Tag Archives: Racism

Projection, from Art to Advertising

-the consumer’s way in-


Part of the reason art from about 1400 onwards can be so impressive and fun to experience is because it developed many of the techniques used in modern advertising. The point of the work is often to communicate a specific feeling, idea or lesson (usually religious in nature, but definitely not always). To do this, the artist tries to make the viewer empathise with the characters. To do this, you can try to make them look realistic, but it may be even more effective to make the characters look like the same sort of people as the viewers. This is why Caravaggio depicted his biblical stories acted out by southern European people in 1600s clothing – this is the equivalent of having Jesus and his gang of apostles in hoodies. This is also why Jesus is white: because the audiences of the paintings were too. They were far more likely to empathise with a white man dying for you, a white Italian/French person, when in reality Jesus would have looked to them quite terrifying, more like one of the Sultan’s Mosalmen camped outside the walls of Byzantium.

Today, advertisers use the same trick. There’s a character who you empathise with. They’re in your situation. They buy a product, it makes them happy and complete – it would do the same for you too.

It’s also a bit like that pivotal moment in Roald Dahl’s BFG, or to take a less obscure example, Inception. Once you realise that part of the artificial dream is true (the person in the advert is like you / there is a girl called Sophie sitting on your windowsill / your father is an emotionally distant businessman on his deathbed) then you will be prepared to believe that it’s all true (that you need to buy the product / send the army to attack the bad giants / dissolve your father’s business).

In order to get the advert over and done with in today’s vanishingly small attention spans, while maximising its persuasive power, advertisers need to deploy the full range of clever details and hooks to help you ‘identify with’ their character.

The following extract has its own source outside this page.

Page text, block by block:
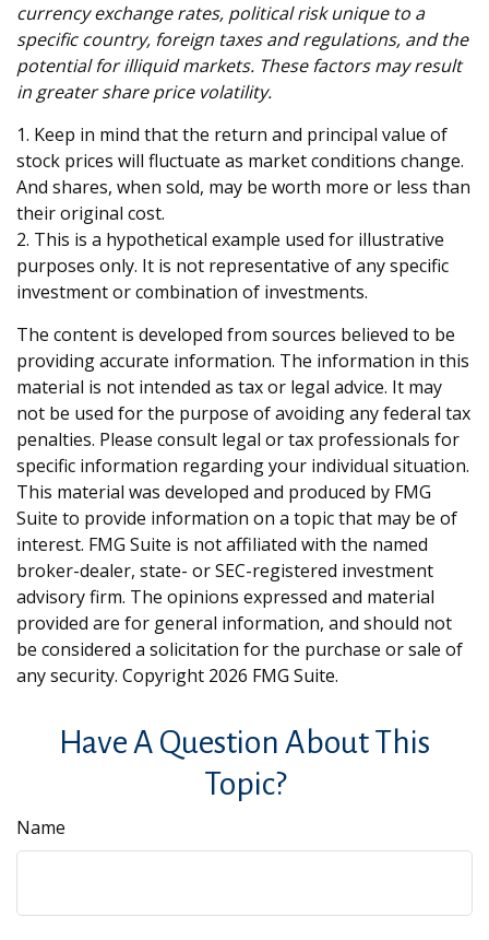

By targeting the ‘majority’ 80% or so of its potential market, advertisers and politicians can overlook, or at worst exclude, the ‘dissimilar’, hard-to-define, diverse 20%. This means that if you’re not included in the narrative of the advertising or the nation, you have a problem. You might follow your natural human inclination to be a part of the ‘in’ group, and conform to the narrative, fitting yourself in somehow – if you’re a gay man in a homophobic society you might marry a woman and suppress your other sexual desires, for example. You choose to trade the advantages of being ‘you’ for the advantages of being accepted and supported by society.

Instead of attempting to conform with the majority you may disengage, or resist. When this happens to enough people, and when they can talk to each other and organise, a new minority group will crystallise. This minority ‘community’ has its own norms and will probably be just as exclusionary to its own ‘minority-minorities’.

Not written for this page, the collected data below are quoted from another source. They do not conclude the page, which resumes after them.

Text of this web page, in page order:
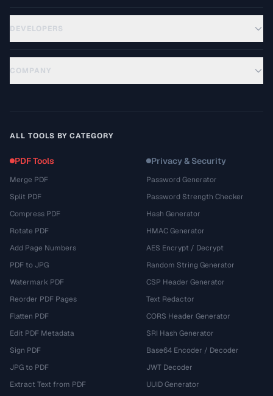
DEVELOPERS
COMPANY
ALL TOOLS BY CATEGORY
PDF Tools
Merge PDF
Split PDF
Compress PDF
Rotate PDF
Add Page Numbers
PDF to JPG
Watermark PDF
Reorder PDF Pages
Flatten PDF
Edit PDF Metadata
Sign PDF
JPG to PDF
Extract Text from PDF
Privacy & Security
Password Generator
Password Strength Checker
Hash Generator
HMAC Generator
AES Encrypt / Decrypt
Random String Generator
CSP Header Generator
Text Redactor
CORS Header Generator
SRI Hash Generator
Base64 Encoder / Decoder
JWT Decoder
UUID Generator

My point here is that there will always be minorities as long as there are social narratives, because (even though the most successful narratives are the ones that the most people can relate to), no single narrative can include everybody. The only difference to society is in whether the majority’s narrative can accommodate diversity or not. Unless diversity is actively tolerated, respected and cherished to some degree, the whole ‘majority’ society can go stale and rigid for want of new ideas.

Branding is always targeted at someone. Very few campaigns do not appeal to, and therefore push, one set of values more than others.

I fully acknowledge the benefits of advertising in promoting products, but brands have become symbiotic with our identities. We give money to the brand by buying the product, and in return we ‘buy into’ the brand – we identify ourselves with it, implying ‘I am Mr. Muscle, and I love the jobs you hate’, ‘I drink PepsiMax so I am cool like David Beckham’ or maybe ‘my Omega watch is just like James Bond’s so I’m a dysfunctional womaniser’.

Individual personalities are becoming things that are imposed as a set of choices: you compose your public identity partly from the global brands you affiliate with. Your friends get told that you ‘like’ Diet Coke and Batman on Facebook. Your newsfeed is filtered to be more relevant to your ‘preferences’ as surmised from the statistics of your behaviour online. What are the implications of this? Will people be motivated to actually find out about themselves and each other, or will they just wear brands on their cyber-lapel like political badges and leave it at that? The filter bubble phenomenon has been well-documented both in theory and practise.

What if the only people you ever encountered were people you could be fairly sure were just like you? Nobody you ever met would need much effort for you to understand, because you can reasonably assume they’re thinking the same things as you. They vote the same way, and they can’t understand why anybody wouldn’t. You don’t have any friends outside your group – why would you? They’re all idiots. Republicans. Democrats. French. Chinese. Fat Americans. Terrorist infidels.

Welcome to the Web 2.0, where the Social Network is the new class system.

Personally, I predict a counter-trend here. Less will really change than you might think. Those of us with a hankering for argument and alternative viewpoints will always hunger for a bit of randomness in social encounters. This randomness will probably come with strings attached, but whyever would you want dangerous wilderness when you can live all your life in a well-managed Walled Garden?